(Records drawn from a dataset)
== Segment start ==
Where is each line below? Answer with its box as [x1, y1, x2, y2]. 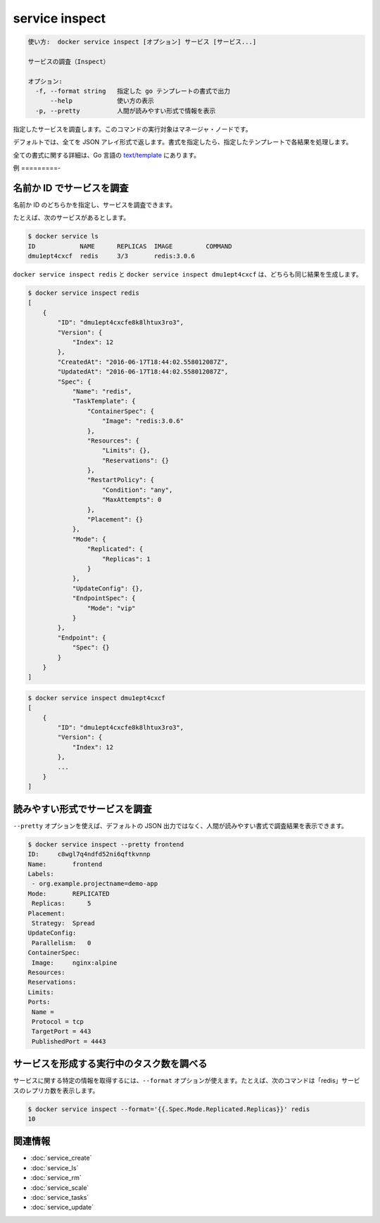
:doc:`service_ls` [30, 1163, 79, 1172]
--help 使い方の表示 [50, 97, 154, 105]
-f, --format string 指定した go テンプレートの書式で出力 [35, 87, 231, 95]
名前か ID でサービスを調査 [13, 182, 129, 194]
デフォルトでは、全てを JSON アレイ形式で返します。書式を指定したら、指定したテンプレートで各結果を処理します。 [13, 138, 353, 146]
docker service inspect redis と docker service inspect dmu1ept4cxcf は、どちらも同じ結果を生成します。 [13, 270, 362, 279]
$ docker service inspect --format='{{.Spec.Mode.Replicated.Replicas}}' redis [27, 1105, 310, 1113]
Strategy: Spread [32, 919, 95, 927]
== Segment end ==
* Exercise instructions
Please return all of the entries word for word, excluding the pictures.

* Exercise response
Where is each line below? Answer with its box as [x1, y1, x2, y2]. 
:doc:`service_ls` [30, 1163, 79, 1172]
--help 使い方の表示 [50, 97, 154, 105]
-f, --format string 指定した go テンプレートの書式で出力 [35, 87, 231, 95]
名前か ID でサービスを調査 [13, 182, 129, 194]
デフォルトでは、全てを JSON アレイ形式で返します。書式を指定したら、指定したテンプレートで各結果を処理します。 [13, 138, 353, 146]
docker service inspect redis と docker service inspect dmu1ept4cxcf は、どちらも同じ結果を生成します。 [13, 270, 362, 279]
$ docker service inspect --format='{{.Spec.Mode.Replicated.Replicas}}' redis [27, 1105, 310, 1113]
Strategy: Spread [32, 919, 95, 927]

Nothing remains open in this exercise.